L'économie européenne de défense malade de la crise

Le secteur européen de la défense génère 86 milliards d’euros si l’on ne tient compte que du chiffre d’affaires 2009 de l’industrie de défense dans les trois segments aéronautique, terrestre et naval. L’industrie de la défense en Europe représente environ 400 000 emplois directs auxquels il faut ajouter 1,8 million d’emplois dans les forces armées. Le volume d’emplois directs de l’industrie de défense et des forces armées en Europe se situe donc aux environs de 2,2 millions.
Les exportations vers les pays tiers atteignant annuellement environ 40 milliards d’euros, l’activité de défense représente à l’échelle de l’Union approximativement 240 milliards d’euros par an, qui irriguent l’économie, via les sous-traitants, les dépenses de fonctionnement et les dépenses des ménages dans les bassins d’emplois. Pour être complet, il conviendrait d’y ajouter l’impact indirect sur l’économie d’une vaste gamme d’intervention (sécurité, sauvetage, lutte contre les catastrophes, etc.) et les effets induits des opérations extérieures qu’elles soient conduites sur une base nationale, dans le cadre de l’Union, de l’OTAN, des Nations unies ou d’une coalition.
Sans aller jusqu’à suivre Serge Dassault qui, début septembre à Salon de Provence, appelait, en parlant de la base industrielle et technologique de défense européenne, à cesser de se " gargariser avec des choses qui n’existent pas ", il nous faut bien reconnaître que l’on ne pourra parler d’une " économie européenne de défense " que lorsque nous disposerons d’un véritable marché européen de la défense et d’une politique industrielle, comme le prévoit d’ailleurs le Traité de Lisbonne.
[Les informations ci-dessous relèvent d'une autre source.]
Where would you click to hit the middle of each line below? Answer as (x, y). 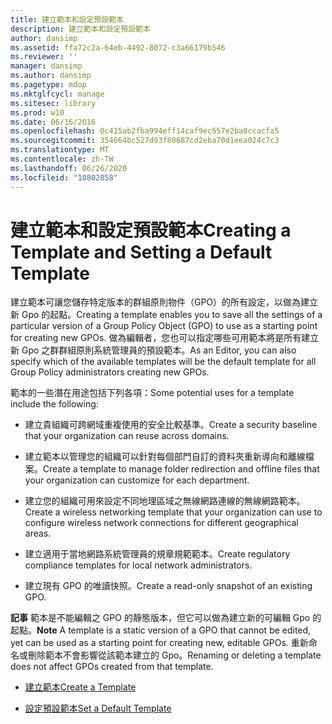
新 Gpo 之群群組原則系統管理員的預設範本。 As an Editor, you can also (153, 350)
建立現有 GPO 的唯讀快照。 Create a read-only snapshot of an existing (168, 586)
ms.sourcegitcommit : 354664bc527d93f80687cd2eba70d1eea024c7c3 (145, 141)
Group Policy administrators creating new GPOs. (110, 372)
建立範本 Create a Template (80, 687)
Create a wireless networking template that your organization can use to (173, 512)
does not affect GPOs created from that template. (112, 667)
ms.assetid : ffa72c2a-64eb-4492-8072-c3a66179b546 (118, 47)
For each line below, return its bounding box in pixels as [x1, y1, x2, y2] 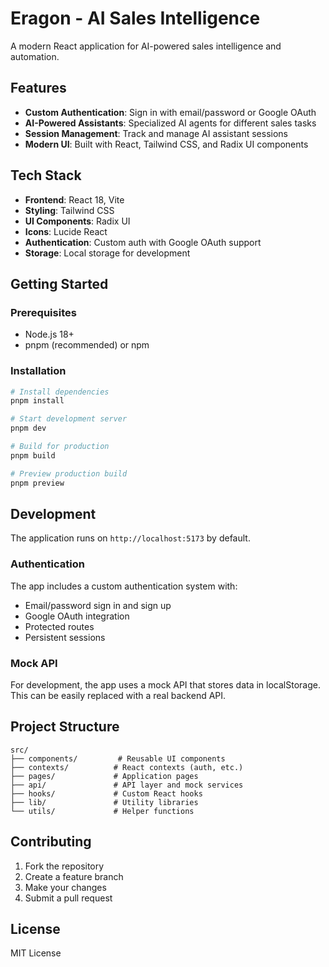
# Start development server [10, 414, 128, 424]
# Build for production [10, 442, 110, 452]
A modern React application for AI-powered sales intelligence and [10, 40, 282, 52]
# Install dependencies [10, 387, 110, 397]
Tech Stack [10, 167, 82, 184]
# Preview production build [10, 468, 128, 479]
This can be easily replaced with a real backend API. [10, 689, 227, 701]
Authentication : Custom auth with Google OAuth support [24, 236, 262, 248]
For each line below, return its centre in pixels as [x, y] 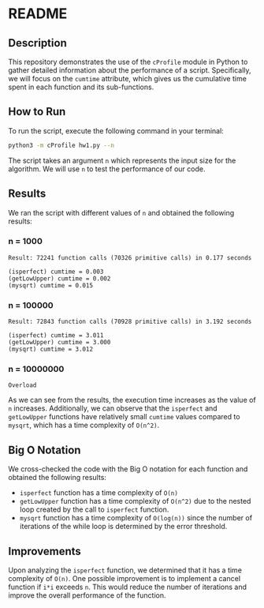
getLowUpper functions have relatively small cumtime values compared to [124, 417]
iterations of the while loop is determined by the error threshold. [123, 527]
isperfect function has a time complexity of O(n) [99, 493]
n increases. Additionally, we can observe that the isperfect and [113, 408]
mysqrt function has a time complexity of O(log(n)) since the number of [136, 518]
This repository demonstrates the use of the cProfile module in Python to [128, 62]
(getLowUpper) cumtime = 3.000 [59, 343]
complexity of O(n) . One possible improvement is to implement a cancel [125, 579]
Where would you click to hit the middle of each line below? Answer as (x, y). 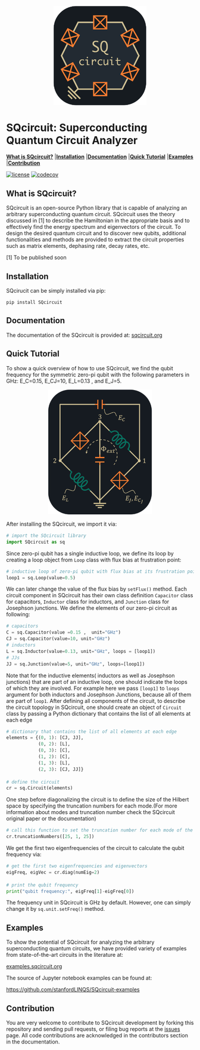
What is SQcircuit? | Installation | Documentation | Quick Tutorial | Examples (100, 157)
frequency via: (24, 855)
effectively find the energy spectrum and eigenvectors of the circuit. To (94, 227)
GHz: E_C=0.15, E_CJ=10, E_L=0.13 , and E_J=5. (64, 381)
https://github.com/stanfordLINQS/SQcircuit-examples (73, 990)
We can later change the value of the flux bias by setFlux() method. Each (97, 589)
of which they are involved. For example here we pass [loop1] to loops (93, 688)
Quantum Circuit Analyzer (72, 140)
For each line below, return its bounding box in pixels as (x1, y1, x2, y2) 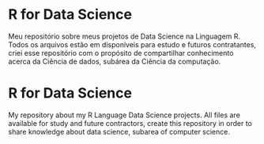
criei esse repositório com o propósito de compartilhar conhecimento (8, 48, 234, 57)
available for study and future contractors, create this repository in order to (8, 118, 253, 127)
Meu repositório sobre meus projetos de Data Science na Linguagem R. (8, 31, 241, 41)
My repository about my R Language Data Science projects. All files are (8, 110, 241, 120)
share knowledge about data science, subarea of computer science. (8, 127, 231, 136)
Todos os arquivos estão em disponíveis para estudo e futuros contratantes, (8, 39, 257, 49)
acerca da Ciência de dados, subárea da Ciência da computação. (8, 57, 221, 66)
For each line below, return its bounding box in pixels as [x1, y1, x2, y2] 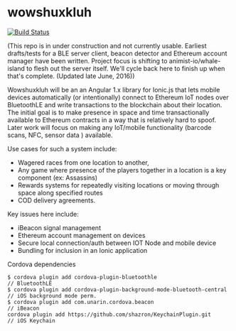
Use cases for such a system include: [7, 144, 117, 153]
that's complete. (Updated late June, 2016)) [7, 72, 135, 80]
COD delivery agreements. [17, 196, 96, 205]
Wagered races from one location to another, [17, 158, 149, 167]
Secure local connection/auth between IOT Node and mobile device [17, 239, 217, 247]
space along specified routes [17, 188, 103, 197]
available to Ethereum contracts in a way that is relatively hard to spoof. [7, 115, 217, 124]
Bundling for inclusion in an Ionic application [17, 246, 148, 254]
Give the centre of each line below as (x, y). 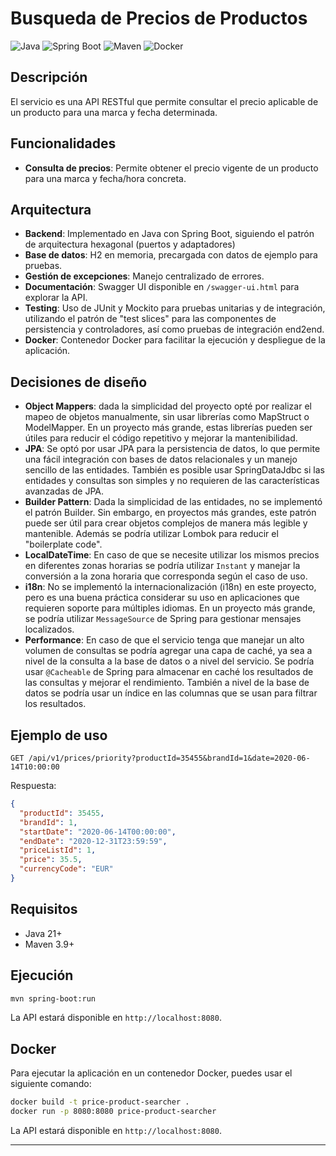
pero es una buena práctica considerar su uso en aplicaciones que (162, 598)
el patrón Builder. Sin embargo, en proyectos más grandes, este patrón (170, 513)
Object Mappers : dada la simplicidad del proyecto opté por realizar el (168, 406)
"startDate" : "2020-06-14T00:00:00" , (98, 832)
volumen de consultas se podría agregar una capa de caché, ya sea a (168, 651)
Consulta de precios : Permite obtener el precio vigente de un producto (171, 168)
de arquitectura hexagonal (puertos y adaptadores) (130, 244)
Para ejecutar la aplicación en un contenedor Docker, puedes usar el (151, 1073)
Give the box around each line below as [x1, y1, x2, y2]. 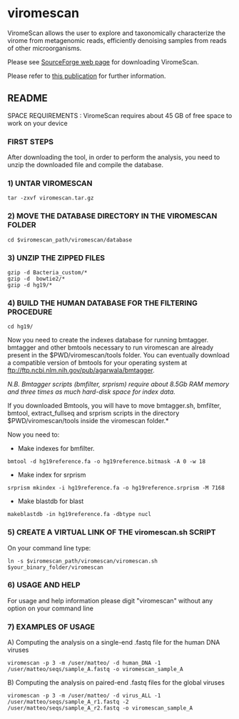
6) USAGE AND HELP [7, 580, 81, 590]
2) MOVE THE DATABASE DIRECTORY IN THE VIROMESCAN [7, 211, 218, 221]
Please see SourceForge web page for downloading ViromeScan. [7, 57, 200, 66]
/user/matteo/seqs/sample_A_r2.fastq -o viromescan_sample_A [7, 705, 193, 712]
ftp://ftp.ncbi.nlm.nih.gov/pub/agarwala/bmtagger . [7, 366, 155, 375]
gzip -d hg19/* [7, 281, 53, 289]
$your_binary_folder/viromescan [7, 563, 103, 571]
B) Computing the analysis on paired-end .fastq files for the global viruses [7, 678, 225, 687]
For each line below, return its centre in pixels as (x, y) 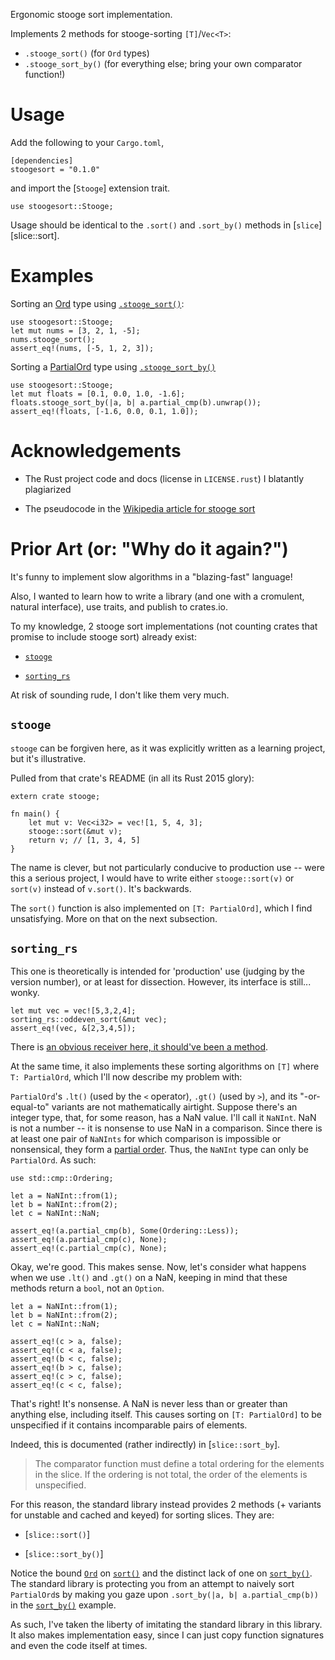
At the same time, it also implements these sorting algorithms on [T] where (165, 1066)
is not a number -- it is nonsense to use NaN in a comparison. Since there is (166, 1128)
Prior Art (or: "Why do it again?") (149, 549)
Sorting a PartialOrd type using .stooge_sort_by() (113, 366)
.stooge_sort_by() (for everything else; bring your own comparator (163, 63)
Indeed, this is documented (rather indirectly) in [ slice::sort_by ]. (145, 1445)
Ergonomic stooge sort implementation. (91, 14)
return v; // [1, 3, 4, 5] (84, 840)
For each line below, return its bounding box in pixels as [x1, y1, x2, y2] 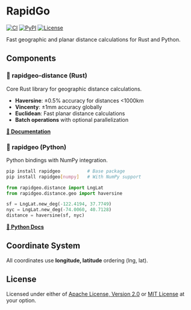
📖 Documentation [6, 128, 51, 135]
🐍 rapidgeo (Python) [6, 143, 67, 151]
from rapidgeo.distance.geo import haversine [6, 190, 122, 197]
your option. [6, 297, 37, 304]
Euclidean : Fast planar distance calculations [14, 110, 125, 117]
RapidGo [6, 4, 50, 18]
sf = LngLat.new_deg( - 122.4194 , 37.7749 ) [6, 201, 112, 207]
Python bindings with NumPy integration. [6, 156, 108, 163]
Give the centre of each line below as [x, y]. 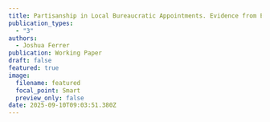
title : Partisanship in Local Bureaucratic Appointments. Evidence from [133, 16]
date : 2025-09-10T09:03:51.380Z [62, 105]
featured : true [34, 68]
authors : [23, 38]
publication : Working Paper [55, 53]
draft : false [30, 61]
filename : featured [48, 83]
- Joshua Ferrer [43, 46]
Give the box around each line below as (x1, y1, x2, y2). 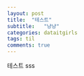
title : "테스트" (7, 16, 53, 23)
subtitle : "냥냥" (7, 23, 60, 29)
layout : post (7, 10, 44, 17)
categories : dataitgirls (7, 29, 78, 36)
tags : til (7, 36, 36, 42)
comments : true (7, 42, 51, 49)
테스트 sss (7, 62, 36, 69)
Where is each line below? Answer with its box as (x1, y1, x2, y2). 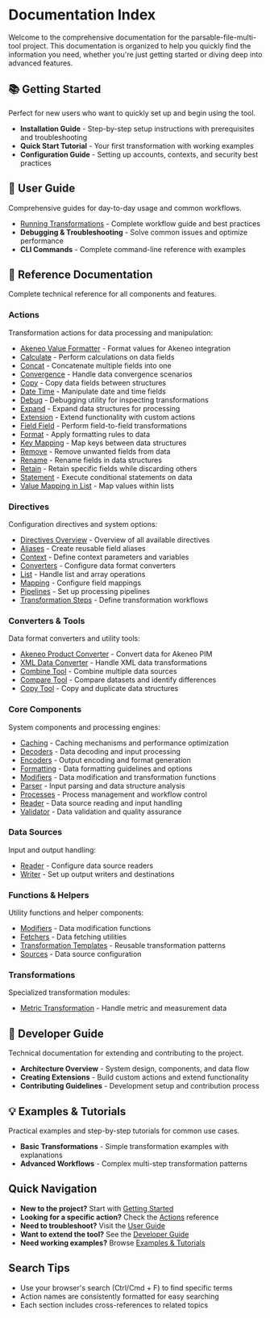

Pour l’heure, ce que nous connaissons, en dépit de quelques exemples plus ou moins bien réussis de projets ou d’acteurs industriels transnationaux, c’est un marché extrêmement fragmenté qui a permis et permet - mais pour combien de temps encore ? - à certaines entreprises de survivre en dehors des règles classiques de la concurrence et de la compétitivité. Dans une certaine mesure, cette fragmentation - avec son lot d’intérêts divergents parmi les industriels, parmi les militaires et parmi les responsables politiques - nourrit une perception souvent fausse en termes de différences de besoins capacitaires et une inaptitude bien réelle à coopérer. Pour résumer, nous restons confrontés après plus de 50 ans d’unification européenne, à un problème culturel extrêmement profond : l’inaptitude à concevoir l’interdépendance et à l’organiser au bénéfice de tous. C’est d’autant plus absurde qu’en réalité, sur le théâtre, cette interdépendance fonctionne au quotidien. Il s’y ajoute une " porosité du marché européen " aux biens de défense d’origine américaine qui n’a d’équivalent que " l’imperméabilité du marché américain aux produits européens [1]. Enfin, les logiques industrielles et économiques diffèrent sensiblement. Il n’y a pratiquement plus qu’en France - cela aussi m’a frappé lors de la dernière université d’été - que l’on parle d’industrie " de souveraineté ". La réaction d’un parlementaire britannique en dit long, je cite de mémoire : " S’il existe un produit indien particulièrement compétitif, je ne vois pas ce qui devrait nous empêcher de l’acquérir ".